Qdrant Cloud Security

Compliance and Certifications

Qdrant is committed to maintaining high standards of security and compliance. We are both SOC2 Type 2 and HIPAA certified, ensuring that our systems and processes meet rigorous security criteria. You can find our compliance reports in our Trust Center. The trust center also contains our internal security policies and procedures, so you can learn how we manage data protection, vulnerabilities, disaster recovery, incident responses, and more.

Security Considerations

Managed Cloud

All Qdrant clusters running in Qdrant Managed Cloud are isolated from each other in hardened, unprivileged containers. Each cluster is sealed off with strict network policies, ensuring that no other customer can access your data, and outbound network access is restricted to prevent data exfiltration. Paid clusters are running on their own dedicated resources to ensure stable performance and further security.

All storage volumes are encrypted at rest. Premium customers can also bring their own encryption keys for storage volumes.

Data in transit is protected with Transport-Layer-Security (TLS). It is possible to restrict the IP ranges that are allowed to access a cluster.

Infrastructure access is restricted and audited according to the policies described in our Trust Center. All infrastructure components are regularly patched and updated to ensure up to date security.

Access to Qdrant Cloud accounts can be configured with granular Role-Based Access Control. Premium customers can also enable Single Sign-On (SSO) with their identity provider.

API keys can be configured with granular access controls and rotated at any time. API Keys are never stored in plaintext.

We recommend configuring an expiration date and rotating your API keys regularly as a security best practice.

Hybrid Cloud

For Qdrant Hybrid Cloud, the same security considerations as Managed Cloud apply. The key difference is that since the data plane is running in your own infrastructure, you as the customer are responsible for the security of the underlying infrastructure.
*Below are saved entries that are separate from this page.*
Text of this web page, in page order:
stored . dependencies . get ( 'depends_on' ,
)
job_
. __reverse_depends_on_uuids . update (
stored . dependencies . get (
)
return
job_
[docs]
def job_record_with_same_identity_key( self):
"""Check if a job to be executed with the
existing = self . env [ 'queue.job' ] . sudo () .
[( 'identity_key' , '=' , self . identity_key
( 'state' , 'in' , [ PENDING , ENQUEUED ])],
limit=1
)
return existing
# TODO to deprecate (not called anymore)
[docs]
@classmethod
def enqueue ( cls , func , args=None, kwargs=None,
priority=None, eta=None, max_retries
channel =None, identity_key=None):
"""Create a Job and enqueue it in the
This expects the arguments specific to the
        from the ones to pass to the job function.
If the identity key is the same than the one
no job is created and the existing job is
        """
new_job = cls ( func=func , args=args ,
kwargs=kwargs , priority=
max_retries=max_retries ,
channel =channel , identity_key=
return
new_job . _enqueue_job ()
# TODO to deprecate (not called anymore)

Qdrant Hybrid Cloud was built for security minded organizations where being “air gapped” is not a hard requirement, but there may be complex compliance and security controls that require you to operate your own infrastructure. It provides a similar developer and ops experience in the Qdrant Cloud Console to Managed Cloud, while allowing organizations to adhere to overarching security requirements with the data plane.

Please refer to our Hybrid Cloud documentation for more details.

Qdrant clusters in Hybrid Cloud also run in hardened, unprivileged containers with strict network policies. Clusters run entirely on your own infrastructure, within your network, with your own controlled storage. Qdrant does not have any access to the database, any stored data, API keys, backups or database logs. Telemetry data and details such as the cluster configuration are shared with Qdrant to allow the Qdrant Cloud Console to be used for administration.

Private Cloud

In Qdrant Private Cloud, Qdrant clusters run completely isolated and air-gapped within your infrastucture without any connection to the Qdrant Cloud Console.

Since there is no connection or communication with Qdrant, you are fully responsible for the security of the entire Qdrant Private Cloud installation. This also means that you do not benefit from the integrated management and observability features of Qdrant Managed Cloud and Hybrid Cloud.

Please refer to our Private Cloud documentation for more details. As Private Cloud is completely isolated from the Qdrant Cloud Console, we encourage you to assess your security requirements against Hybrid Cloud before considering Private Cloud for the best experience.

With Private Cloud, Qdrant has no access to the database, any stored data, API keys, backups or the cluster logs. Compared to Hybrid Cloud, telemetry data is not shared with Qdrant and it is not possible to use the Qdrant Cloud Console to manage your clusters.

Software Bill of Materials (SBOM) and Container Image Security

We provide a Software Bill of Materials (SBOM) for all Qdrant clusters and Qdrant Cloud components running on your infrastructure in Qdrant Hybrid Cloud and Qdrant Private Cloud. An SBOM is attached to every released container image. You can inspect it with the tool of your choice, e.g.:

docker buildx imagetools inspect registry.cloud.qdrant.io/qdrant/operator:latest --format "{{ json .SBOM }}"

All of our container images are scanned for vulnerabilities using Trivy.

All of our container images and helm charts are signed using Cosign. You can verify the signature of an image with cosign:

cosign verify registry.cloud.qdrant.io/qdrant/operator:latest --certificate-oidc-issuer=https://token.actions.githubusercontent.com --certificate-identity-regexp='https://github.com/qdrant/.*'

Terms of Service and Data Processing Agreement

By using Qdrant Cloud, you agree to our Terms of Service and Privacy Policy. For customers subject to GDPR, we also offer a Data Processing Agreement (DPA) that outlines our commitments regarding data protection and privacy.